Inspired by Candice's beautiful Japanese mother and recipes from Japan, you can call these pancake tacos or their original Japanese name: Okonomiyaki. Okonimi means, “as you like" or "as you wish,” so you can make these any way you’d like. this recipe is an American version of the fluffy breakfast pancakes. You can make these ahead of time and eat all of your favorite breakfast flavors before work or on the go. 

Serves 4-6

Ingredients:


  • 2 cups all-purpose flour (gluten-free flour works, too)

  • 1 tablespoon sugar
  • 1 teaspoon baking powder
  • 1 teaspoon baking soda
  • 1 teaspoon apple cider vinegar
  • ¼ teaspoon sea salt

  • 4 eggs
  • 1 cup plus 2 tablespoons almond milk

  • 
Nonstick cooking spray

Our suggestions for pancake taco fillings:

  • 2-4 scrambled eggs
  • Sautéed mushrooms and onions
  • Sautéed kale
  • Fresh arugula
  • 1-2 breakfast or chicken sausages, like Hillshire Farms, diced
  • 2-4 bacon strips, cut into 1 or 2-inch pieces
  • Your favorite hot sauce
  • Leftover red or sweet potato hash
  • Leftovers from the weekend

Directions:


Whisk the flour, sugar, baking powder and sea salt together in a large bowl.
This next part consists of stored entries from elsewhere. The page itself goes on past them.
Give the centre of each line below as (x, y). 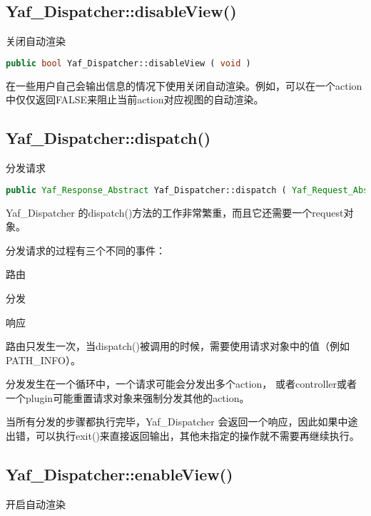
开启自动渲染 (36, 504)
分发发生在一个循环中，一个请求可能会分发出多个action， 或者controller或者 (182, 384)
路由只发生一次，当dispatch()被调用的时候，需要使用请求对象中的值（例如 (178, 346)
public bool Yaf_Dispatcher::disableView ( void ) (128, 63)
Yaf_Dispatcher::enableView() (120, 474)
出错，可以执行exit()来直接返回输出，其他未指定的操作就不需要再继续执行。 (183, 436)
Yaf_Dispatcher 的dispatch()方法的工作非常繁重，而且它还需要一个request (175, 212)
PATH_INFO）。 (44, 360)
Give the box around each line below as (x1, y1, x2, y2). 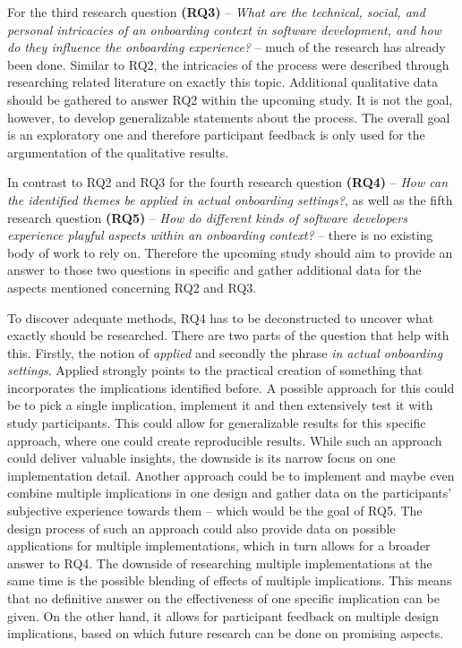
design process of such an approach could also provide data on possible (7, 518, 396, 537)
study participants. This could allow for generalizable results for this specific (7, 414, 426, 432)
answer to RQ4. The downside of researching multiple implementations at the (7, 553, 432, 572)
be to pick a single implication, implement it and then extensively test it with (7, 396, 433, 414)
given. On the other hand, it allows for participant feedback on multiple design (7, 606, 440, 625)
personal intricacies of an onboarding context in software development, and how (7, 20, 441, 38)
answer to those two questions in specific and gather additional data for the (7, 260, 422, 279)
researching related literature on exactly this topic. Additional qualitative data (7, 72, 439, 91)
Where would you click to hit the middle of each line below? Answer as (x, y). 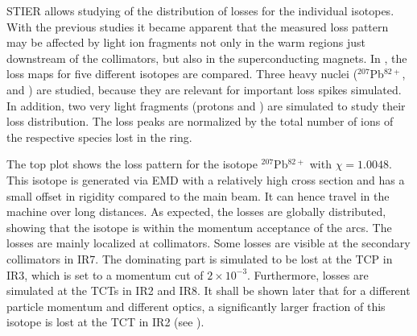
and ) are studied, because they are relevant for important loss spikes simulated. (204, 89)
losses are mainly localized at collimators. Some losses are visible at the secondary (208, 243)
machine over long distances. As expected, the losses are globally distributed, (196, 212)
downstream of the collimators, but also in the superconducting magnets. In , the (207, 58)
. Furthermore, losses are (308, 274)
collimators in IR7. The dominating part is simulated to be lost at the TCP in (200, 258)
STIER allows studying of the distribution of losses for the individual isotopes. (200, 10)
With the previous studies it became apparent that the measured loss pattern (198, 26)
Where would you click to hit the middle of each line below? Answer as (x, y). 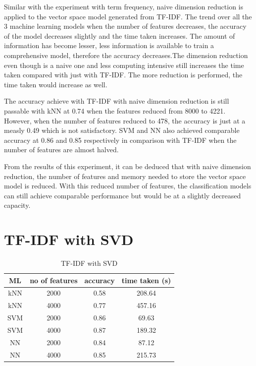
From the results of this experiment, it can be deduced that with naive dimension (128, 166)
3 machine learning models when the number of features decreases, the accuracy (125, 26)
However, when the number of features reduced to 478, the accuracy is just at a (125, 120)
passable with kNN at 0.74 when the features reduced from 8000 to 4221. (115, 110)
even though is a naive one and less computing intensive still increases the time (124, 65)
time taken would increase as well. (56, 84)
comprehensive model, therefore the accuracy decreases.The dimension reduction (126, 55)
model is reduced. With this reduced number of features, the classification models (128, 186)
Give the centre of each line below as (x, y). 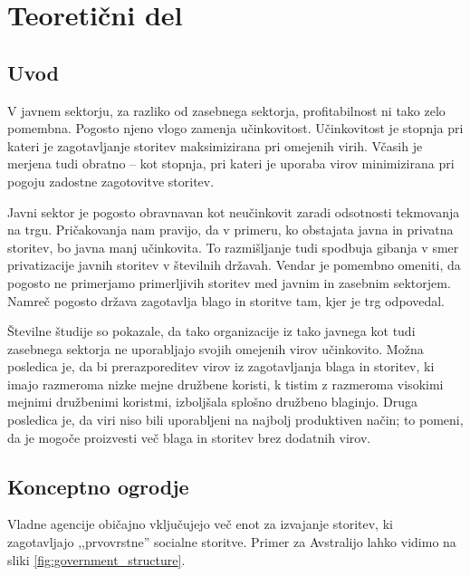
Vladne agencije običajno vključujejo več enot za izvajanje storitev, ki (200, 524)
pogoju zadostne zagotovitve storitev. (111, 181)
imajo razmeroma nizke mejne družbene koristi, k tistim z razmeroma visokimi (225, 384)
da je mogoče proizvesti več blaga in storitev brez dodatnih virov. (189, 437)
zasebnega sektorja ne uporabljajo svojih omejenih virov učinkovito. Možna (216, 348)
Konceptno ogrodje (98, 486)
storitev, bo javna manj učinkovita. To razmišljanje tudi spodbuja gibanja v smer (233, 247)
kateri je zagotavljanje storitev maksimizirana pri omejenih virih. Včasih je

Whisk the eggs, and milk together in a medium bowl and add to the dry ingredients. Stir gently until the ingredients are just combined. The batter will be thick.

Heat a large nonstick skillet over medium heat. Coat the pan with cooking spray. Make pancakes, using about ⅓ cup for each, cooking the pancakes until the outer edges firm up and the bottom is golden brown, about 1 ½ minutes. Flip and cook the other side until golden brown, another 1½ minutes. 

To serve, transfer the pancakes to a plate and set aside. Fold into a taco with parchment paper and use a toothpick to secure if needed. Fill with your favorite savory breakfast items: sausage, bacon, scrambled eggs, avocado slices, leftover vegetables, even leftover sweet potatoes or red potatoes. Top with fresh herbs, hot sauce, syrup or cheese. Eat with the kids before work, at your desk or on your way to work. 

Sweeter version:

Pumpkin pie pancake taco 

Serves 4-6

Ingredients:

  • 2 cups all-purpose flour

  • 3 tablespoons light brown sugar

  • 1 teaspoon baking powder

  • 1 teaspoon baking soda
  • 2 teaspoons apple cider vinegar
  • 2 teaspoons pumpkin pie spice

  • ½ teaspoon sea salt
  • ½ cup plain pumpkin purée (not pumpkin pie filling)

  • 4 large eggs

  • 1 cup unsweetened almond milk
  • 
Cooking spray

Our suggestions for pancake taco fillings:

  • 1 Fuji or Honey crisp apple, thinly sliced
  • 1 banana, sliced
  • 1-2 tablespoons almond butter
  • 1-2 tablespoons nutella
  • ¼ cup raw walnut pieces

Directions:


Whisk flour, sugar, baking powder, and pumpkin pie spices together in a large bowl. Whisk pumpkin purée, eggs, and almond milk together in a medium bowl.

Add wet ingredients to dry ingredients using a rubber spatula to stir gently until just combined. Batter will be thick.

Heat a large nonstick skillet over medium heat. Coat pan with nonstick cooking spray. Using 1/3 cup of batter for each pancake, cook until outer edges firm up and bottom is golden-brown, about 1 1/2 minutes. Flip and cook other side until golden-brown, about another 1 1/2 minutes. Transfer pancakes to a rimmed baking sheet and set aside. Continue cooking remaining batter, moving pancakes to the baking sheet once they’re browned (if you run out of space, you can stack them, or use a separate baking sheet for fluffier pancakes). To serve, top with a smear of almond butter and sliced apples or bananas, fold into a taco with parchment paper and use a toothpick to secure if needed.

Tip: Use a clean turkey baster to easily and cleanly transfer the pancake batter from the bowl to the skillet. Sounds silly, but it totally works.